La scuola materna di Passatempo non supera il controllo anti sismico

Smentite, in soli due giorni, le dichiarazioni dell’assessore Annalisa Pagliarecci che aveva assicurato la normalità

Osimo. Appena due giorni fa avevamo parlato di edilizia scolastica: i timori dei genitori circa la messa a norma dei plessi cittadini, in vista dell’imminente inizio delle attività didattiche, erano stati sfatati dall’assessore all’istruzione Annalisa Pagliarecci, la quale aveva assicurato che i controlli stavano procedendo con regolarità e che dal 15 settembre tutti gli studenti sarebbero rientrati nelle proprie classi.

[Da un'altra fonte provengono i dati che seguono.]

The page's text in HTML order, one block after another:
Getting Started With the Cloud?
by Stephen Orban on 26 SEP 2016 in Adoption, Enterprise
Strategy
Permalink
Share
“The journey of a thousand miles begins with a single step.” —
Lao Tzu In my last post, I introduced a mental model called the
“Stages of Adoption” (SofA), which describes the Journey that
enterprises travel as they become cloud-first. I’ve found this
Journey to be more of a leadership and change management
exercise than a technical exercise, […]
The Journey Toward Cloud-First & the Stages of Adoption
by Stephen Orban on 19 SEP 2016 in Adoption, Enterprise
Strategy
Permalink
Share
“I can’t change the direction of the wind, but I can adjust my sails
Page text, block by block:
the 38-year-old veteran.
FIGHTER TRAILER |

Scuole elementari Sandro Pertini di Passatempo , Istituto Comprensivo F.lli Trillini
Scuole elementari Sandro Pertini di Passatempo , Istituto Comprensivo F.lli Trillini

Tutti, o quasi. È di questa mattina, infatti, la notizia che l’edificio che ospita la scuola materna di Passatempo non ha superato il controllo anti-sismico effettuato a inizio settimana. I 50 bambini dai 3 ai 6 anni iscritti nelle tre sezioni della frazione osimana non potranno sfruttare gli spazi a loro destinati e verranno trasferiti nella vicina scuola elementare. Una notizia che coglie impreparate le famiglie: pochi giorni fa infatti erano stati portati a termine i lavori di rifacimento della segnaletica orizzontale nel manto stradale su cui si affaccia la scuola, e tutto faceva presagire dinamiche nella norma.

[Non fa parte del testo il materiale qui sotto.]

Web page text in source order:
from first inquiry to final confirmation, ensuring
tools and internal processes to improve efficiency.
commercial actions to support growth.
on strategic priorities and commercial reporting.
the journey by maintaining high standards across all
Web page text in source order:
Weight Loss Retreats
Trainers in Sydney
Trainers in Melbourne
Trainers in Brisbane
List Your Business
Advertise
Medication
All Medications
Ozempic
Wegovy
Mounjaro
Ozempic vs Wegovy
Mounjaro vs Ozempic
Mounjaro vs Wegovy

La nuova disposizione trova in disaccordo anche i genitori delle classi elementari: il trasferimento dei più piccoli, infatti, comporterà una notevole riduzione di spazi per tutti gli studenti. L’edificio, che si troverà ad ospitare otto classi invece delle cinque previste, dovrà mettere a disposizione dei nuovi venuti le stanze destinate ai laboratori creativi e multimediali, non potendo vantare spazi inutilizzati, visto le dimensioni ridotte della struttura proporzionate al numero dei bambini  della frazione.

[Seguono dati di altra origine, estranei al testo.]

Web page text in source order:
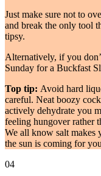
Just make sure not to
and break the only tool
tipsy.
Alternatively, if you
Sunday for a Buckfast
Top tip: Avoid hard
careful. Neat boozy
actively dehydrate you
feeling hungover rather
We all know salt makes
the sun is coming for
04
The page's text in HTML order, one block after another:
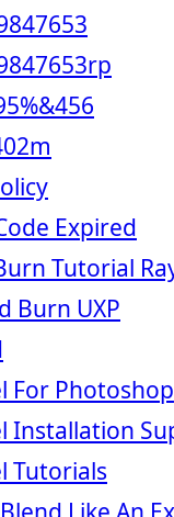
Expired
Tutorial
Burn UXP
For Photoshop
Installation
Tutorials
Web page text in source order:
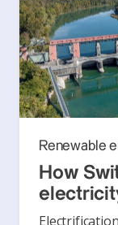
Renewable
How
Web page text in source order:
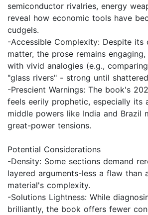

Tuonano i rappresentanti delle Liste Civiche, che in un comunicato stampa pubblico scrivono: “La scuola materna di Passatempo non verrà aperta, perché l’amministrazione di centro-sinistra non è riuscita in due anni a completare lavori per 50 mila euro i cui soldi nel giugno 2014 erano a disposizione. I bambini e le famiglie pagheranno la negligenza dei politicanti, come quelli di San Biagio della scuola media, costretti ad alloggiare di fortuna nell’ex asilo nido, o quelli di Campocavallo stipati come polli in un’aula fatta diventare due”.

Scuola materna di Passatempo, Istituto Comprensivo F.lli Trillini
Scuola materna di Passatempo, Istituto Comprensivo F.lli Trillini

Una situazione di certo spiacevole, soprattutto perché arrivata a meno di una settimana dal suono della prima campanella. Il sindaco Pugnaloni ha assicurato che immediati saranno i lavori di riorganizzazione interni alla struttura elementare, dove i bagni verranno resi accessibili ai nuovi ospiti più piccoli. Subito dopo partirà uno stanziamento di 50mila euro rivolto alla messa a norma anti-sismica dell’originaria scuola materna.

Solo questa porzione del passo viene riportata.